Scenario 2: Beauty is a cosmetics company that has recently switched to an e-commerce model, leaving the traditional retail. The top management has decided to build their own custom platform in-house and outsource the payment process to an external provider operating online payments systems that support online money transfers.

Due to this transformation of the business model, a number of security controls were implemented based on the identified threats and vulnerabilities associated to critical assets. To protect customers' information. Beauty's employees had to sign a confidentiality agreement. In addition, the company reviewed all user access rights so that only authorized personnel can have access to sensitive files and drafted a new segregation of duties chart.

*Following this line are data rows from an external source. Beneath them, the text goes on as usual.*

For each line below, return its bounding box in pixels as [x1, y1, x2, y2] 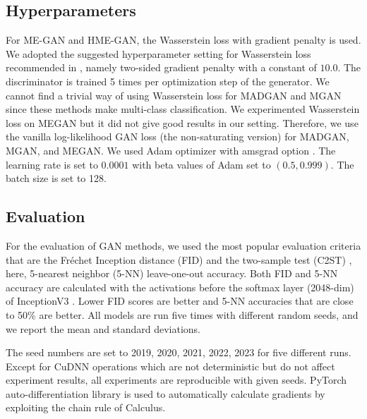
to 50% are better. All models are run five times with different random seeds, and [6, 307, 359, 322]
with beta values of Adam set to [132, 157, 271, 171]
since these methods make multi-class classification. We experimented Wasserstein [6, 102, 360, 116]
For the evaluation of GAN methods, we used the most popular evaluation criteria [6, 238, 361, 253]
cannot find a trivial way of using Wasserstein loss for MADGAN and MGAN [6, 87, 342, 102]
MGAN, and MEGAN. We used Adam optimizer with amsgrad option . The [6, 142, 336, 157]
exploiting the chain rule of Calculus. [6, 400, 166, 415]
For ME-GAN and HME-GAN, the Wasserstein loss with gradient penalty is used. [6, 32, 361, 47]
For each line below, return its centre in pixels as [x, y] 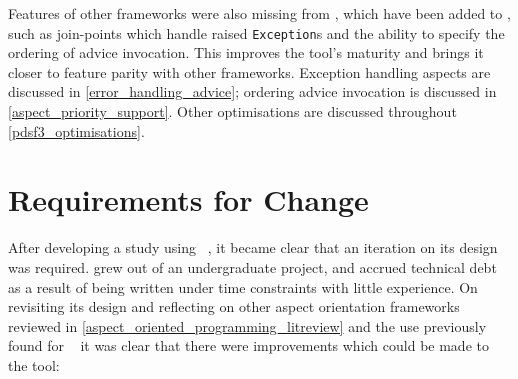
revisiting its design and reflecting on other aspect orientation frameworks [234, 306]
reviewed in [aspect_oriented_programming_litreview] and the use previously [247, 325]
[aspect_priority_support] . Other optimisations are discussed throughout [232, 111]
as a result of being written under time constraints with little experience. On [243, 286]
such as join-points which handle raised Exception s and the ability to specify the [256, 32]
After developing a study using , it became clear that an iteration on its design [253, 247]
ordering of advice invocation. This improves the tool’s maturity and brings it [246, 52]
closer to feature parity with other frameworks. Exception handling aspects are [249, 71]

However, the transition was difficult for the IT team, who had to deal with a security incident not long after transitioning to the e commerce model. After investigating the incident, the team concluded that due to the out-of-date anti-malware software, an attacker gamed access to their files and exposed customers' information, including their names and home addresses.

The IT team decided to stop using the old anti-malware software and install a new one which would automatically remove malicious code in case of similar incidents. The new software was installed in every workstation within the company. After installing the new software, the team updated it with the latest malware definitions and enabled the automatic update feature to keep it up to date at all times. Additionally, they established an authentication process that requires a user identification and password when accessing sensitive information.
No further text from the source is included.